Step 1 :The function is \(f(x)=-x^{3}-9 x^{2}-15 x-2\).
Step 2 :The derivative of the function is \(f'(x)=-3x^{2}-18x-15\).
Step 3 :Setting the derivative equal to zero gives us the equation \(-3x^{2}-18x-15=0\).
Step 4 :We can factor out a -3 to simplify the equation: \(x^{2}+6x+5=0\).
Step 5 :Factoring the quadratic gives us \((x+1)(x+5)=0\).
Step 6 :Setting each factor equal to zero gives us the critical points \(x=-1\) and \(x=-5\).
Step 7 :The second derivative of the function is \(f''(x)=-6x-18\).

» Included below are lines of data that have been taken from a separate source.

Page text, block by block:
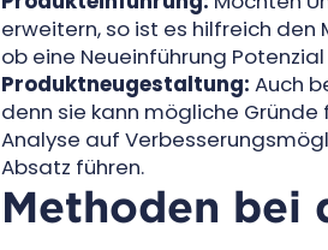
erweitern, so ist es hilfreich den
ob eine Neueinführung
Produktneugestaltung: Auch
denn sie kann mögliche
Analyse auf
Absatz führen.
Methoden bei
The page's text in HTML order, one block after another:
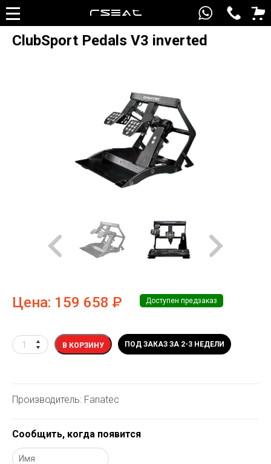
ClubSport Pedals V3 inverted
Цена: 159 658 Р Доступен предзаказ
В КОРЗИНУ ПОД ЗАКАЗ ЗА 2-3 НЕДЕЛИ
Производитель: Fanatec
Сообщить, когда появится
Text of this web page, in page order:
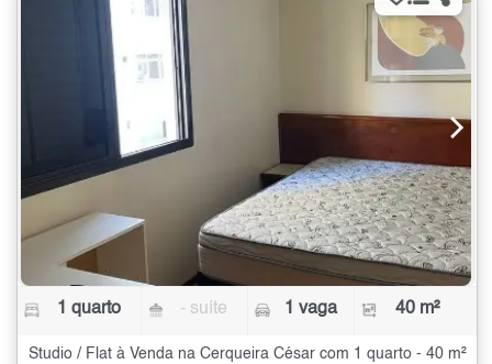
1 quarto - suíte 1 vaga 40 m²
Studio / Flat à Venda na Cerqueira César com 1 quarto - 40 m²
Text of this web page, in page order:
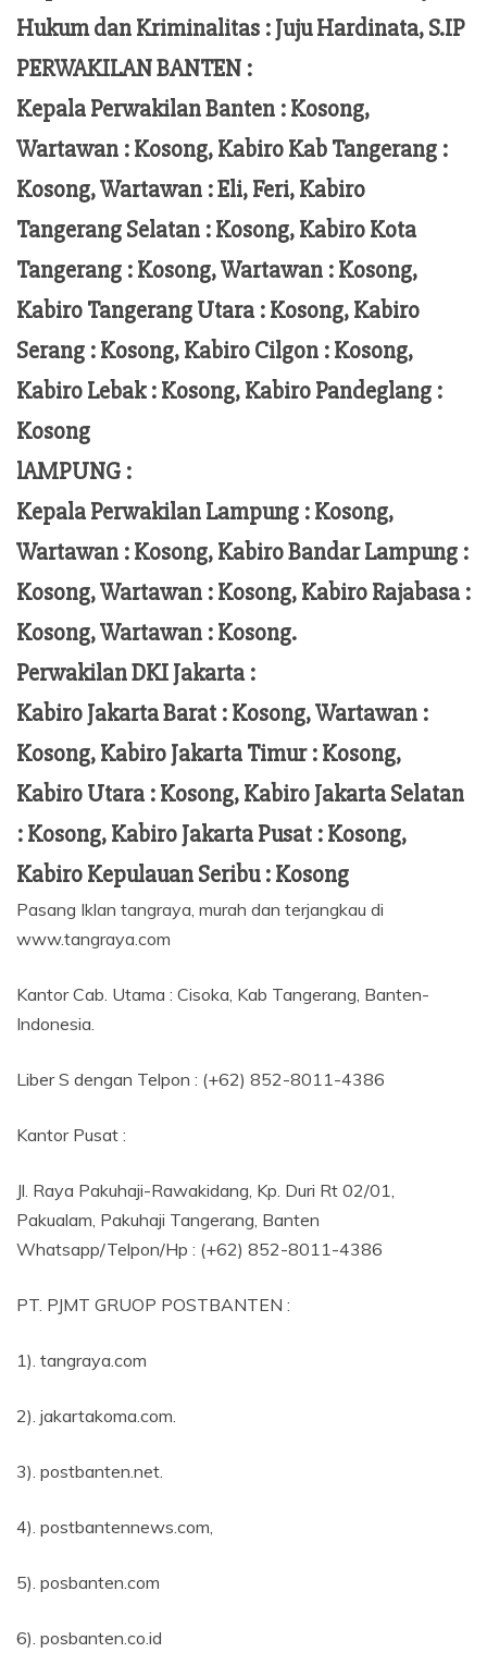
Hukum dan Kriminalitas :Juju Hardinata, S.IP
PERWAKILAN BANTEN :
Kepala Perwakilan Banten : Kosong,
Wartawan : Kosong, Kabiro Kab Tangerang :
Kosong,Wartawan :Eli, Feri, Kabiro
Tangerang Selatan : Kosong, Kabiro Kota
Tangerang :Kosong, Wartawan : Kosong,
Kabiro Tangerang Utara : Kosong, Kabiro
Serang : Kosong, Kabiro Cilgon : Kosong,
Kabiro Lebak : Kosong, Kabiro Pandeglang :
Kosong
lAMPUNG :
Kepala Perwakilan Lampung :Kosong,
Wartawan : Kosong, Kabiro Bandar Lampung :
Kosong, Wartawan : Kosong, Kabiro Rajabasa :
Kosong, Wartawan : Kosong.
Perwakilan DKI Jakarta :
Kabiro Jakarta Barat : Kosong, Wartawan :
Kosong, Kabiro Jakarta Timur : Kosong,
Kabiro Utara : Kosong, Kabiro Jakarta Selatan
: Kosong, Kabiro Jakarta Pusat : Kosong,
Kabiro Kepulauan Seribu : Kosong
Pasang Iklan tangraya, murah dan terjangkau di
www.tangraya.com
Kantor Cab. Utama : Cisoka, Kab Tangerang, Banten-
Indonesia.
Liber S dengan Telpon : (+62) 852-8011-4386
Kantor Pusat :
Jl. Raya Pakuhaji-Rawakidang, Kp. Duri Rt 02/01,
Pakualam, Pakuhaji Tangerang, Banten
Whatsapp/Telpon/Hp : (+62) 852-8011-4386
PT. PJMT GRUOP POSTBANTEN :
1). tangraya.com
2). jakartakoma.com.
3). postbanten.net.
4). postbantennews.com,
5). posbanten.com
6). posbanten.co.id

Step 8 :Substituting \(x=-1\) into the second derivative gives us \(f''(-1)=-6(-1)-18=6-18=-12\), which is less than zero, so \(x=-1\) is a local maximum.
Step 9 :Substituting \(x=-5\) into the second derivative gives us \(f''(-5)=-6(-5)-18=30-18=12\), which is greater than zero, so \(x=-5\) is a local minimum.
Step 10 :For \(x=-1\), \(f(-1)=-(-1)^{3}-9(-1)^{2}-15(-1)-2=1-9+15-2=5\).
Step 11 :For \(x=-5\), \(f(-5)=-(-5)^{3}-9(-5)^{2}-15(-5)-2=-125-225+75-2=-277\).
Step 12 :\(\boxed{\text{So, the local minimum is -277 at } x=-5 \text{ and the local maximum is 5 at } x=-1}\).